▸ INSTRUCTIONS FOR THE TASK:
Write out the entries, please, from the line containing "configuration files. This" through their final line, exactly and with nothing else.

▸ EXTRACTED ENTRIES:
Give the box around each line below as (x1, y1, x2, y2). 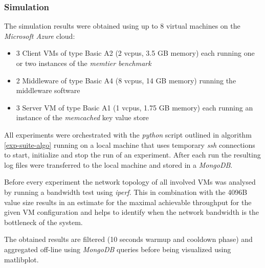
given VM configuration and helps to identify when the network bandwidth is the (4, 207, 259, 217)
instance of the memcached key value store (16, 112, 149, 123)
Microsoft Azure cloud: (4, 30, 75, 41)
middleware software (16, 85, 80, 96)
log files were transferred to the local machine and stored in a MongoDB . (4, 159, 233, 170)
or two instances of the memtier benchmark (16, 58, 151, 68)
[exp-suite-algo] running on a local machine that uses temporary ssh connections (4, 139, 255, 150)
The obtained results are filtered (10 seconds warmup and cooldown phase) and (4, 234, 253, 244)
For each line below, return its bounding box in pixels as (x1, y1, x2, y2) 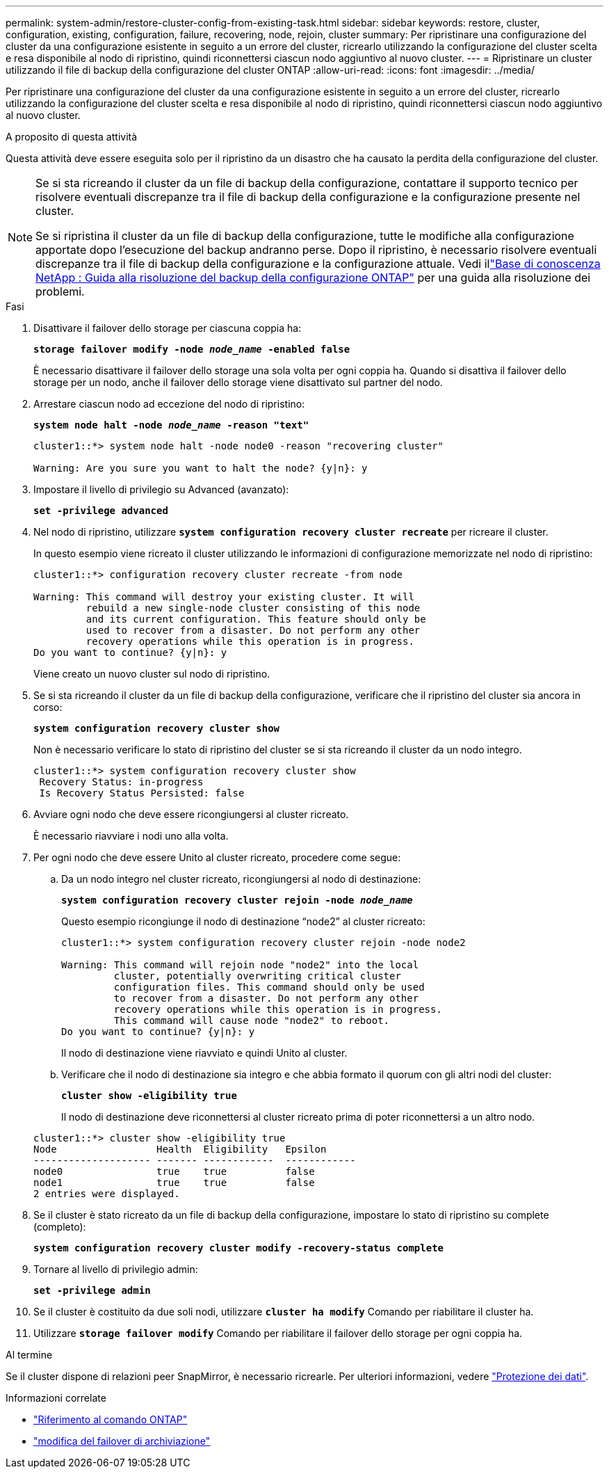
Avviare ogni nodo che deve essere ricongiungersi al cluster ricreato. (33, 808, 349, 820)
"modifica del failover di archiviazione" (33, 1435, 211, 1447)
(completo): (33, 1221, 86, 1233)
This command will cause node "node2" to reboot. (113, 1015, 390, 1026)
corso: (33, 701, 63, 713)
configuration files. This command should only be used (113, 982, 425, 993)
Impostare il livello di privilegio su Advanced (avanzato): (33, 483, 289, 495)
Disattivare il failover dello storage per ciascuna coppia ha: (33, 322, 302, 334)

▸ SOLUTION TO THIS EXERCISE:
configuration files. This command should only be used (113, 982, 425, 993)
Impostare il livello di privilegio su Advanced (avanzato): (33, 483, 289, 495)
Disattivare il failover dello storage per ciascuna coppia ha: (33, 322, 302, 334)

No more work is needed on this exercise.